YOUR TASK: Below are records to transcribe exactly, without their pictures.
========
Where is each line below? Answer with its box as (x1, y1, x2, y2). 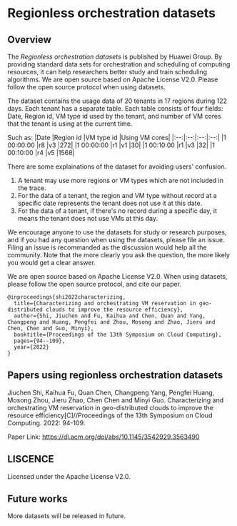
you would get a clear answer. (7, 259, 96, 267)
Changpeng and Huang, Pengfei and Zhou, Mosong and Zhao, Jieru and (7, 319, 216, 326)
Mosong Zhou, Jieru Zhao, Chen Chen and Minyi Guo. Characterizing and (7, 395, 223, 405)
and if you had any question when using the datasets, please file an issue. (7, 236, 225, 244)
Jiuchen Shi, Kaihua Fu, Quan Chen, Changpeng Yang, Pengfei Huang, (7, 388, 215, 397)
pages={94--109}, (14, 337, 66, 344)
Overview (7, 34, 52, 46)
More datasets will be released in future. (7, 512, 126, 520)
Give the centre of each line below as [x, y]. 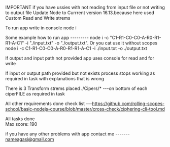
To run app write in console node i [41, 28]
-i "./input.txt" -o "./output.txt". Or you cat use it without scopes [91, 43]
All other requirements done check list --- [49, 104]
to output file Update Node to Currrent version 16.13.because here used [80, 13]
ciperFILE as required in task [35, 94]
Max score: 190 [21, 124]
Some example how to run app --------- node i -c [57, 38]
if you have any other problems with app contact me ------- [68, 134]
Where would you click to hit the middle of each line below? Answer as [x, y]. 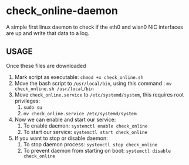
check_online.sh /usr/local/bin [54, 89]
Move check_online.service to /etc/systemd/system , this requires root [99, 94]
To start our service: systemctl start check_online [85, 132]
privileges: [27, 101]
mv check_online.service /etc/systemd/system [80, 114]
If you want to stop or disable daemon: [61, 138]
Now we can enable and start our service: [65, 119]
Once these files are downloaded [46, 66]
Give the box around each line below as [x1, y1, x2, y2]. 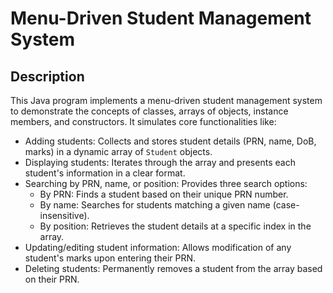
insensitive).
========
FINISHED EXERCISE:
Where is each line below? Answer with its box as (x1, y1, x2, y2). 
you would get a clear answer. (7, 259, 96, 267)
Changpeng and Huang, Pengfei and Zhou, Mosong and Zhao, Jieru and (7, 319, 216, 326)
Mosong Zhou, Jieru Zhao, Chen Chen and Minyi Guo. Characterizing and (7, 395, 223, 405)
and if you had any question when using the datasets, please file an issue. (7, 236, 225, 244)
Jiuchen Shi, Kaihua Fu, Quan Chen, Changpeng Yang, Pengfei Huang, (7, 388, 215, 397)
pages={94--109}, (14, 337, 66, 344)
Overview (7, 34, 52, 46)
More datasets will be released in future. (7, 512, 126, 520)
Give the centre of each line below as [x, y]. 
To run app write in console node i [41, 28]
-i "./input.txt" -o "./output.txt". Or you cat use it without scopes [91, 43]
All other requirements done check list --- [49, 104]
to output file Update Node to Currrent version 16.13.because here used [80, 13]
ciperFILE as required in task [35, 94]
Max score: 190 [21, 124]
Some example how to run app --------- node i -c [57, 38]
if you have any other problems with app contact me ------- [68, 134]
Where would you click to hit the middle of each line below? Answer as [x, y]. 
check_online.sh /usr/local/bin [54, 89]
Move check_online.service to /etc/systemd/system , this requires root [99, 94]
To start our service: systemctl start check_online [85, 132]
privileges: [27, 101]
mv check_online.service /etc/systemd/system [80, 114]
If you want to stop or disable daemon: [61, 138]
Now we can enable and start our service: [65, 119]
Once these files are downloaded [46, 66]
Give the box around each line below as [x1, y1, x2, y2]. 
insensitive).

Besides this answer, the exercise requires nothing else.